Really engaged scheduling the next appointment. It was a family business and we all had to take part in it. And I felt like I got to take part in my mom's dream. I know some of you might be thinking, isn't that called child labor?
I call it all Vietnamese refugees. We call it free daycare. It's very good model. You should think about it.
My mom, she was tough as nails and she only prioritized education. She couldn't finish ninth grade. So when we got to America, she wanted us to focus on school. So I wanted to play trombone.
I wanted to play with Todd in band class, but I was not allowed to. And I remember one morning I woke up really early and I was going to gather the courage to tell her, I'm going to try out for volleyball tryouts. Yeah. And I'm getting ready to ask her, and I see my mom and dad in the kitchen shuffling about and they're moving about and it's weird because this is way too early for them to go to the nail salon.

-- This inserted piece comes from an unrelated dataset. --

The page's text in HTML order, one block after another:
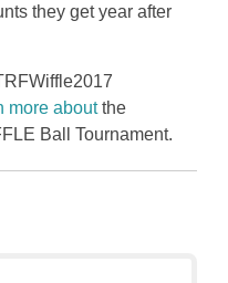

And so I say, ma, where are you guys going? She said, oh, we'll be back later. It's fine. But ma, it's 6am and you guys go to shop at 8am so where are you guys going?
We're coming home late tonight. It's fine. Well, I'm coming home late tonight too. I'm not coming home at 3.
I'm coming home at 5. I'm going to volleyball tryouts. And she said, oh, no, you're not. You have school.
And I was like, I'm in the under minute club with multiplication tables. I'm smart, I have school handle. I want to do tryouts. And she said, which means shut up.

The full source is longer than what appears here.